##### Data #####
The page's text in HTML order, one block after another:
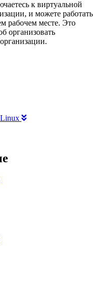
к виртуальной
и можете работать
рабочем месте. Это
организовать
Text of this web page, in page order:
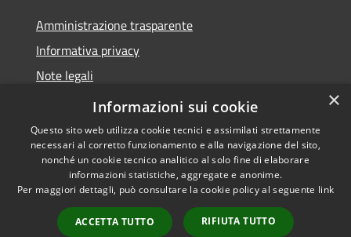
Amministrazione trasparente
Informativa privacy
Note legali
Dichiarazione di accessibilità
Accessibilità
Copyright © 2026 • Comune di
Sarnico • Powered by
Municipium•
Accesso
×
Informazioni sui cookie
Questo sito web utilizza cookie tecnici e assimilati strettamente
necessari al corretto funzionamento e alla navigazione del sito,
nonché un cookie tecnico analitico al solo fine di elaborare
informazioni statistiche, aggregate e anonime.
Per maggiori dettagli, può consultare la cookie policy al seguente link
ACCETTA TUTTO RIFIUTA TUTTO
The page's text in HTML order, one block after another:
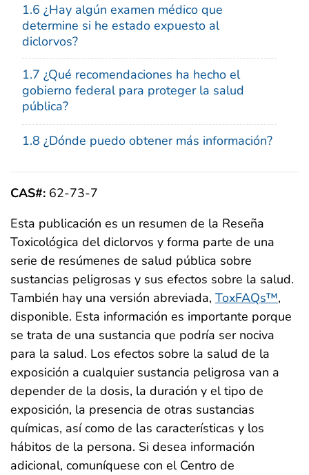
1.6 ¿Hay algún examen médico que
determine si he estado expuesto al
diclorvos?
1.7 ¿Qué recomendaciones ha hecho el
gobierno federal para proteger la salud
pública?
1.8 ¿Dónde puedo obtener más información?
CAS#: 62-73-7
Esta publicación es un resumen de la Reseña
Toxicológica del diclorvos y forma parte de una
serie de resúmenes de salud pública sobre
sustancias peligrosas y sus efectos sobre la salud.
También hay una versión abreviada, ToxFAQs™,
disponible. Esta información es importante porque
se trata de una sustancia que podría ser nociva
para la salud. Los efectos sobre la salud de la
exposición a cualquier sustancia peligrosa van a
depender de la dosis, la duración y el tipo de
exposición, la presencia de otras sustancias
químicas, así como de las características y los
hábitos de la persona. Si desea información
adicional, comuníquese con el Centro de
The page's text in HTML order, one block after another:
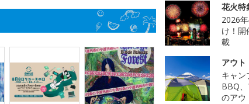
花火特
2026
け！開
載
アウト
キャン
BBQ
のアウ
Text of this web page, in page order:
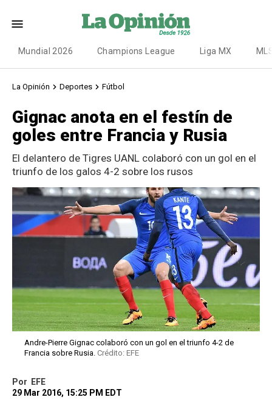
Mundial 2026 Champions League Liga MX
La Opinión Deportes Fútbol
Gignac anota en el festín de
goles entre Francia y Rusia
El delantero de Tigres UANL colaboró con un gol en el
triunfo de los galos 4-2 sobre los rusos
Andre-Pierre Gignac colaboró con un gol en el triunfo 4-2 de
Francia sobre Rusia. Crédito: EFE
Por
EFE
29 Mar 2016, 15:25 PM EDT
#####
= Assigned task =
Each line of the data that includes "Rusia" counts once; say how many there are, giving nothing but the number.

= Response for this exercise =
2